Here is the code implementation from scratch, integrating the evaluation metrics and a basic interpretability method (analysis of embedding space).

##### Prerequisites
We'll assume you have the necessary classes and data splits:

In [None]:
import torch
import torch.nn as nn
from torch.utils.data import DataLoader
from sklearn.metrics import roc_auc_score, average_precision_score, confusion_matrix
from sklearn.manifold import TSNE
import numpy as np
import pandas as pd
import matplotlib.pyplot as plt
import seaborn as sns
from typing import List

# --- ASSUMED IMPORTS/SETUP FROM PREVIOUS PHASES ---
# from my_model_scripts import DTIModel, custom_collate, DTIDataset 
# from my_data_scripts import test_data # The DataFrame for the held-out test set

# Define constants from previous phases
DRUG_IN_FEAT = 71
TARGET_IN_FEAT = 21
EMBEDDING_DIM = 128
HIDDEN_DIM = 64
GNN_LAYERS = 3
CNN_KERNEL_SIZE = 8
MAX_LEN = 1200
BATCH_SIZE = 32
CHECKPOINT_PATH = 'dti_model_best.pt' # Path where Phase 4 saved the best weights
DEVICE = torch.device('cuda' if torch.cuda.is_available() else 'cpu')

### 1. Model Evaluation on the Test Set (Proving Performance)
This function runs the final trained model on the test data and calculates the key binary classification metrics.

In [None]:
def evaluate_on_test_set(test_df: pd.DataFrame, checkpoint_path: str):
    """
    Loads the best model, performs prediction on the test set, and calculates metrics.
    
    Returns:
        tuple: (metrics_dict, all_labels, all_predictions, model)
    """
    print("1. Loading best model and setting up Test Evaluation...")
    
    # 1. Initialize and Load Model
    model = DTIModel(
        drug_in_feat=DRUG_IN_FEAT, target_in_feat=TARGET_IN_FEAT, hidden_dim=HIDDEN_DIM,
        gnn_layers=GNN_LAYERS, cnn_kernel_size=CNN_KERNEL_SIZE, embedding_dim=EMBEDDING_DIM
    ).to(DEVICE)
    
    # Check if checkpoint exists and load weights
    if not os.path.exists(checkpoint_path):
        print(f"Error: Checkpoint file not found at {checkpoint_path}. Using uninitialized model.")
    else:
        model.load_state_dict(torch.load(checkpoint_path, map_location=DEVICE))
    
    model.eval() # Set model to evaluation mode
    
    # 2. Setup DataLoader
    test_dataset = DTIDataset(test_df, max_len=MAX_LEN) 
    test_loader = DataLoader(test_dataset, batch_size=BATCH_SIZE, shuffle=False, collate_fn=custom_collate)

    all_labels, all_probabilities = [], []
    
    with torch.no_grad():
        for drug_batch, target_batch, labels in test_loader:
            drug_batch = drug_batch.to(DEVICE)
            target_batch = target_batch.to(DEVICE)
            
            # Predict probabilities
            predictions = model(drug_batch, target_batch).cpu().numpy().flatten()
            
            all_probabilities.extend(predictions)
            all_labels.extend(labels.cpu().numpy().flatten())

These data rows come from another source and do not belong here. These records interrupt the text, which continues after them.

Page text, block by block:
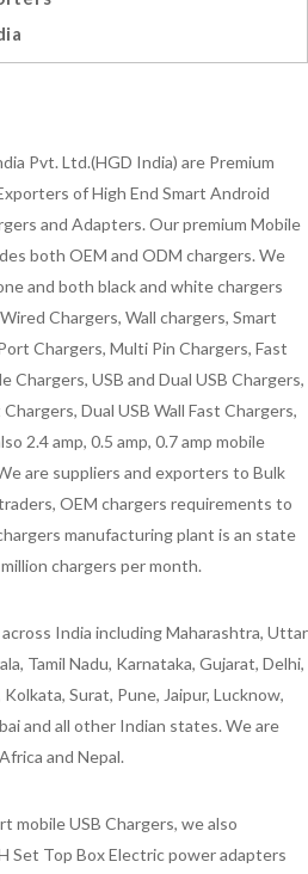
Pvt. Ltd.(HGD India) are Premium
of High End Smart Android
and Adapters. Our premium Mobile
both OEM and ODM chargers. We
and both black and white chargers
Chargers, Wall chargers, Smart
Chargers, Multi Pin Chargers, Fast
Chargers, USB and Dual USB Chargers,
Dual USB Wall Fast Chargers,
2.4 amp, 0.5 amp, 0.7 amp mobile
are suppliers and exporters to Bulk
OEM chargers requirements to
manufacturing plant is an state
chargers per month.
India including Maharashtra, Uttar
Tamil Nadu, Karnataka, Gujarat, Delhi,
Surat, Pune, Jaipur, Lucknow,
and all other Indian states. We are
and Nepal.
mobile USB Chargers, we also
Set Top Box Electric power adapters
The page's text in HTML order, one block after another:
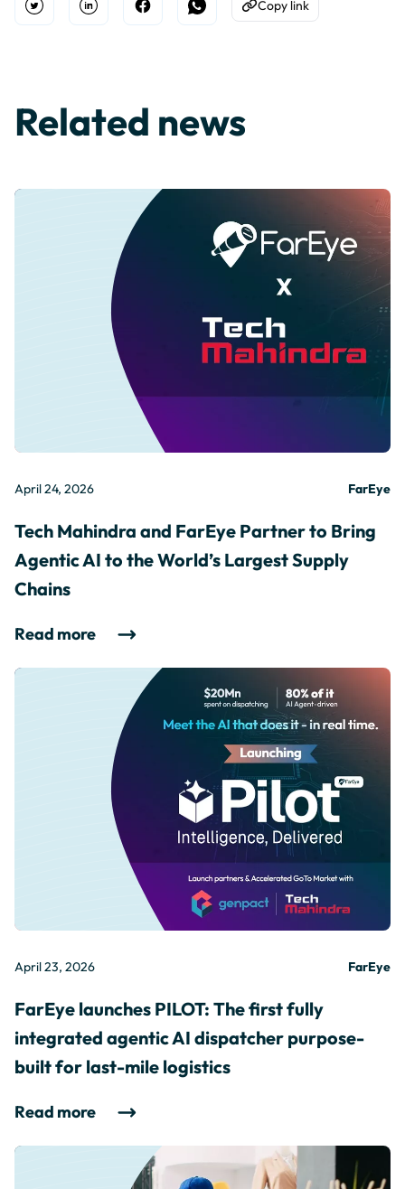
Open TwitterShare on Linkedin
Share on Facebook
Share on WhatsApp
Copy to Clipboard
Copy link
Related news
April 24, 2026 FarEye
Tech Mahindra and FarEye Partner to Bring
Agentic AI to the World’s Largest Supply
Chains
Read more
April 23, 2026 FarEye
FarEye launches PILOT: The first fully
integrated agentic AI dispatcher purpose-
built for last-mile logistics
Read more

    # 3. Calculate Metrics
    all_labels = np.array(all_labels)
    all_probabilities = np.array(all_probabilities)
    
    # Calculate AUROC and AUPRC
    auroc = roc_auc_score(all_labels, all_probabilities)
    auprc = average_precision_score(all_labels, all_probabilities)
    
    # Convert probabilities to binary predictions using a threshold (e.g., 0.5)
    threshold = 0.5
    binary_predictions = (all_probabilities >= threshold).astype(int)
    
    # Calculate Confusion Matrix and derived metrics
    tn, fp, fn, tp = confusion_matrix(all_labels, binary_predictions).ravel()
    accuracy = (tp + tn) / len(all_labels)
    precision = tp / (tp + fp) if (tp + fp) > 0 else 0
    recall = tp / (tp + fn) if (tp + fn) > 0 else 0
    
    metrics = {
        'Test AUROC': auroc,
        'Test AUPRC': auprc,
        'Test Accuracy': accuracy,
        'Test Precision': precision,
        'Test Recall': recall,
        'TN': tn, 'FP': fp, 'FN': fn, 'TP': tp
    }
    
    print("\n--- Final Test Metrics ---")
    print(pd.Series(metrics).drop(['TN', 'FP', 'FN', 'TP']))
    
    return metrics, all_labels, all_probabilities, model

# --- DUMMY EXECUTION (Needs real test_data and checkpoint) ---
# test_metrics, test_labels, test_probabilities, final_model = evaluate_on_test_set(test_data, CHECKPOINT_PATH)

### 2. Global Interpretation (Embedding Visualization)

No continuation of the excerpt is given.